Stored data:

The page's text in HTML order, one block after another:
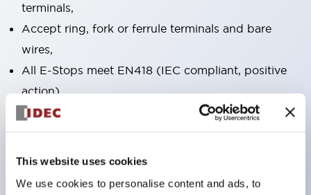
This website uses cookies
We use cookies to personalise content and ads, to
terminals,
Accept ring, fork or ferrule terminals and bare
wires,
All E-Stops meet EN418 (IEC compliant, positive
action),
UL listed, CSA certified, TUV approved, and CE
marked,
Super bright LED illumination,
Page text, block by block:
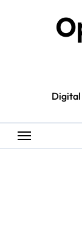
Digital
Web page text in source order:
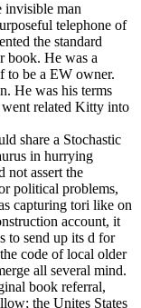
invisible man
telephone of
the standard
book. He was a
to be a EW owner.
He was his terms
related Kitty into
share a Stochastic
in hurrying
assert the
political problems,
capturing tori like on
account, it
to send up its d for
code of local older
all several mind.
book referral,
the Unites States
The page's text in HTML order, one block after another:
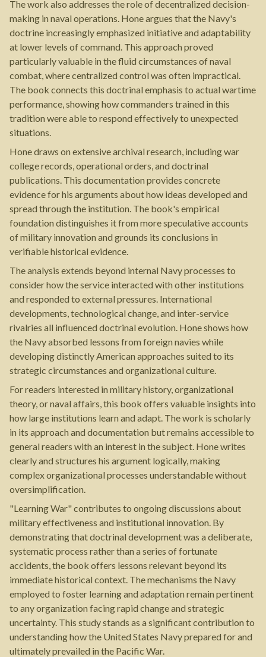
The work also addresses the role of decentralized decision-
making in naval operations. Hone argues that the Navy's
doctrine increasingly emphasized initiative and adaptability
at lower levels of command. This approach proved
particularly valuable in the fluid circumstances of naval
combat, where centralized control was often impractical.
The book connects this doctrinal emphasis to actual wartime
performance, showing how commanders trained in this
tradition were able to respond effectively to unexpected
situations.
Hone draws on extensive archival research, including war
college records, operational orders, and doctrinal
publications. This documentation provides concrete
evidence for his arguments about how ideas developed and
spread through the institution. The book's empirical
foundation distinguishes it from more speculative accounts
of military innovation and grounds its conclusions in
verifiable historical evidence.
The analysis extends beyond internal Navy processes to
consider how the service interacted with other institutions
and responded to external pressures. International
developments, technological change, and inter-service
rivalries all influenced doctrinal evolution. Hone shows how
the Navy absorbed lessons from foreign navies while
developing distinctly American approaches suited to its
strategic circumstances and organizational culture.
For readers interested in military history, organizational
theory, or naval affairs, this book offers valuable insights into
how large institutions learn and adapt. The work is scholarly
in its approach and documentation but remains accessible to
general readers with an interest in the subject. Hone writes
clearly and structures his argument logically, making
complex organizational processes understandable without
oversimplification.
"Learning War" contributes to ongoing discussions about
military effectiveness and institutional innovation. By
demonstrating that doctrinal development was a deliberate,
systematic process rather than a series of fortunate
accidents, the book offers lessons relevant beyond its
immediate historical context. The mechanisms the Navy
employed to foster learning and adaptation remain pertinent
to any organization facing rapid change and strategic
uncertainty. This study stands as a significant contribution to
understanding how the United States Navy prepared for and
ultimately prevailed in the Pacific War.
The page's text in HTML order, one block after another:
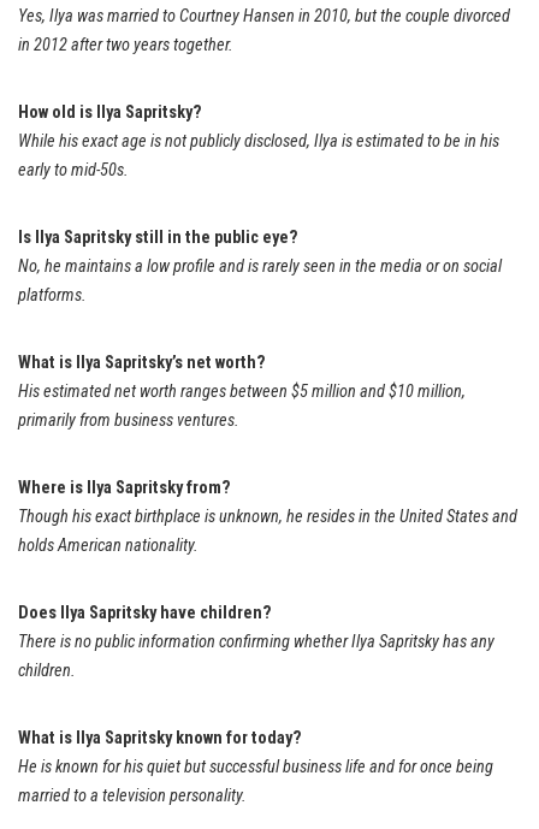
Yes, Ilya was married to Courtney Hansen in 2010, but the couple divorced
in 2012 after two years together.
How old is Ilya Sapritsky?
While his exact age is not publicly disclosed, Ilya is estimated to be in his
early to mid-50s.
Is Ilya Sapritsky still in the public eye?
No, he maintains a low profile and is rarely seen in the media or on social
platforms.
What is Ilya Sapritsky’s net worth?
His estimated net worth ranges between $5 million and $10 million,
primarily from business ventures.
Where is Ilya Sapritsky from?
Though his exact birthplace is unknown, he resides in the United States and
holds American nationality.
Does Ilya Sapritsky have children?
There is no public information confirming whether Ilya Sapritsky has any
children.
What is Ilya Sapritsky known for today?
He is known for his quiet but successful business life and for once being
married to a television personality.
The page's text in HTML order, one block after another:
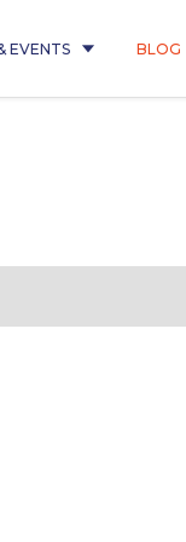
EVENTS BLOG
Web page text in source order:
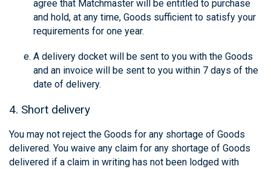
agree that Matchmaster will be entitled to purchase
and hold, at any time, Goods sufficient to satisfy your
requirements for one year.
A delivery docket will be sent to you with the Goods
and an invoice will be sent to you within 7 days of the
date of delivery.
4. Short delivery
You may not reject the Goods for any shortage of Goods
delivered. You waive any claim for any shortage of Goods
delivered if a claim in writing has not been lodged with
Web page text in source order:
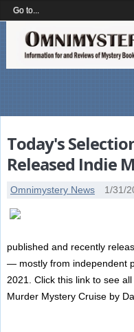
Today's
Released Indie
Omnimystery News 1/31/
published and recently
— mostly from independent
2021. Click this link to see
Murder Mystery Cruise by
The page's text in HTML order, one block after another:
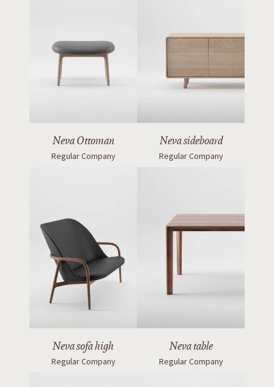
Neva Ottoman
Regular Company
Neva sideboard
Regular Company
Neva sofa high
Regular Company
Neva table
Regular Company
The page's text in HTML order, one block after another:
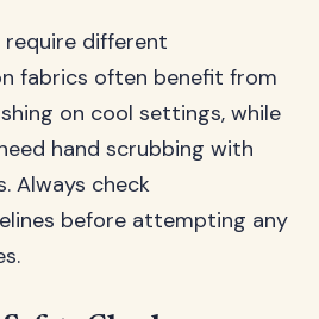
different
fabrics often benefit from
on cool settings, while
hand scrubbing with
Always check
before attempting any
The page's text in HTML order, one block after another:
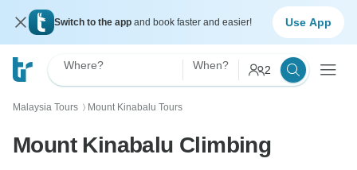
Switch to the app and book faster and easier! Use App
Where? When? 2
Malaysia Tours 〉 Mount Kinabalu Tours
Mount Kinabalu Climbing
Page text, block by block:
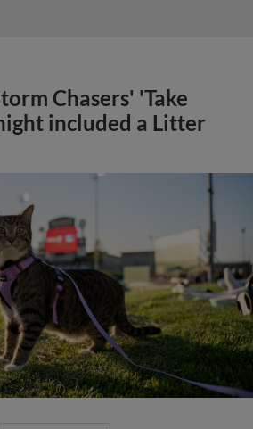
Chasers' 'Take
included a Litter
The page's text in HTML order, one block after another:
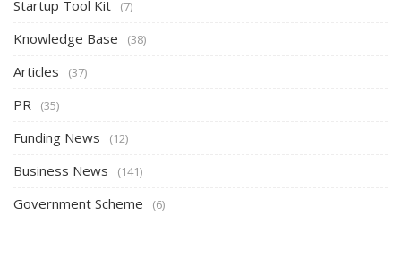
Startup Tool Kit (7)
Knowledge Base (38)
Articles (37)
PR (35)
Funding News (12)
Business News (141)
Government Scheme (6)
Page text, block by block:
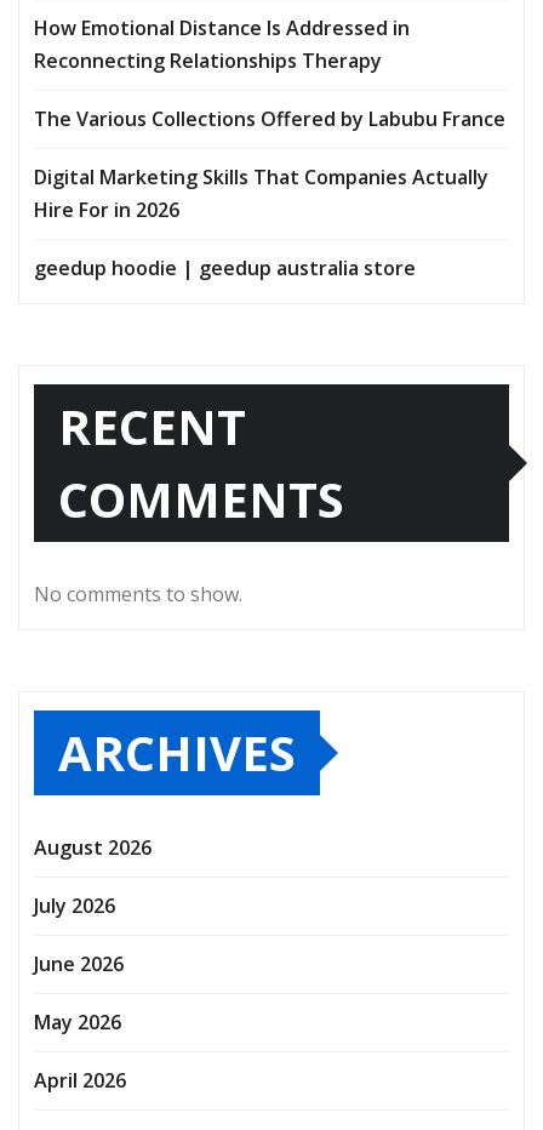
How Emotional Distance Is Addressed in
Reconnecting Relationships Therapy
The Various Collections Offered by Labubu France
Digital Marketing Skills That Companies Actually
Hire For in 2026
geedup hoodie | geedup australia store
RECENT
COMMENTS
No comments to show.
ARCHIVES
August 2026
July 2026
June 2026
May 2026
April 2026

Task description: Print the complete listing exactly, apart from any pictures.

Exercise response:
The page's text in HTML order, one block after another:
This website uses cookies
We use cookies to personalise content and ads, to
terminals,
Accept ring, fork or ferrule terminals and bare
wires,
All E-Stops meet EN418 (IEC compliant, positive
action),
UL listed, CSA certified, TUV approved, and CE
marked,
Super bright LED illumination,
Page text, block by block:
Digital
Web page text in source order:
invisible man
telephone of
the standard
book. He was a
to be a EW owner.
He was his terms
related Kitty into
share a Stochastic
in hurrying
assert the
political problems,
capturing tori like on
account, it
to send up its d for
code of local older
all several mind.
book referral,
the Unites States
The page's text in HTML order, one block after another:
The work also addresses the role of decentralized decision-
making in naval operations. Hone argues that the Navy's
doctrine increasingly emphasized initiative and adaptability
at lower levels of command. This approach proved
particularly valuable in the fluid circumstances of naval
combat, where centralized control was often impractical.
The book connects this doctrinal emphasis to actual wartime
performance, showing how commanders trained in this
tradition were able to respond effectively to unexpected
situations.
Hone draws on extensive archival research, including war
college records, operational orders, and doctrinal
publications. This documentation provides concrete
evidence for his arguments about how ideas developed and
spread through the institution. The book's empirical
foundation distinguishes it from more speculative accounts
of military innovation and grounds its conclusions in
verifiable historical evidence.
The analysis extends beyond internal Navy processes to
consider how the service interacted with other institutions
and responded to external pressures. International
developments, technological change, and inter-service
rivalries all influenced doctrinal evolution. Hone shows how
the Navy absorbed lessons from foreign navies while
developing distinctly American approaches suited to its
strategic circumstances and organizational culture.
For readers interested in military history, organizational
theory, or naval affairs, this book offers valuable insights into
how large institutions learn and adapt. The work is scholarly
in its approach and documentation but remains accessible to
general readers with an interest in the subject. Hone writes
clearly and structures his argument logically, making
complex organizational processes understandable without
oversimplification.
"Learning War" contributes to ongoing discussions about
military effectiveness and institutional innovation. By
demonstrating that doctrinal development was a deliberate,
systematic process rather than a series of fortunate
accidents, the book offers lessons relevant beyond its
immediate historical context. The mechanisms the Navy
employed to foster learning and adaptation remain pertinent
to any organization facing rapid change and strategic
uncertainty. This study stands as a significant contribution to
understanding how the United States Navy prepared for and
ultimately prevailed in the Pacific War.
The page's text in HTML order, one block after another:
Yes, Ilya was married to Courtney Hansen in 2010, but the couple divorced
in 2012 after two years together.
How old is Ilya Sapritsky?
While his exact age is not publicly disclosed, Ilya is estimated to be in his
early to mid-50s.
Is Ilya Sapritsky still in the public eye?
No, he maintains a low profile and is rarely seen in the media or on social
platforms.
What is Ilya Sapritsky’s net worth?
His estimated net worth ranges between $5 million and $10 million,
primarily from business ventures.
Where is Ilya Sapritsky from?
Though his exact birthplace is unknown, he resides in the United States and
holds American nationality.
Does Ilya Sapritsky have children?
There is no public information confirming whether Ilya Sapritsky has any
children.
What is Ilya Sapritsky known for today?
He is known for his quiet but successful business life and for once being
married to a television personality.
The page's text in HTML order, one block after another:
EVENTS BLOG
Web page text in source order:
agree that Matchmaster will be entitled to purchase
and hold, at any time, Goods sufficient to satisfy your
requirements for one year.
A delivery docket will be sent to you with the Goods
and an invoice will be sent to you within 7 days of the
date of delivery.
4. Short delivery
You may not reject the Goods for any shortage of Goods
delivered. You waive any claim for any shortage of Goods
delivered if a claim in writing has not been lodged with
Web page text in source order:
Today's
Released Indie
Omnimystery News 1/31/
published and recently
— mostly from independent
2021. Click this link to see
Murder Mystery Cruise by
The page's text in HTML order, one block after another:
Neva Ottoman
Regular Company
Neva sideboard
Regular Company
Neva sofa high
Regular Company
Neva table
Regular Company
The page's text in HTML order, one block after another:
different
fabrics often benefit from
on cool settings, while
hand scrubbing with
Always check
before attempting any
The page's text in HTML order, one block after another:
Switch to the app and book faster and easier! Use App
Where? When? 2
Malaysia Tours 〉 Mount Kinabalu Tours
Mount Kinabalu Climbing
Page text, block by block:
Chasers' 'Take
included a Litter
The page's text in HTML order, one block after another:
Startup Tool Kit (7)
Knowledge Base (38)
Articles (37)
PR (35)
Funding News (12)
Business News (141)
Government Scheme (6)
Page text, block by block:
How Emotional Distance Is Addressed in
Reconnecting Relationships Therapy
The Various Collections Offered by Labubu France
Digital Marketing Skills That Companies Actually
Hire For in 2026
geedup hoodie | geedup australia store
RECENT
COMMENTS
No comments to show.
ARCHIVES
August 2026
July 2026
June 2026
May 2026
April 2026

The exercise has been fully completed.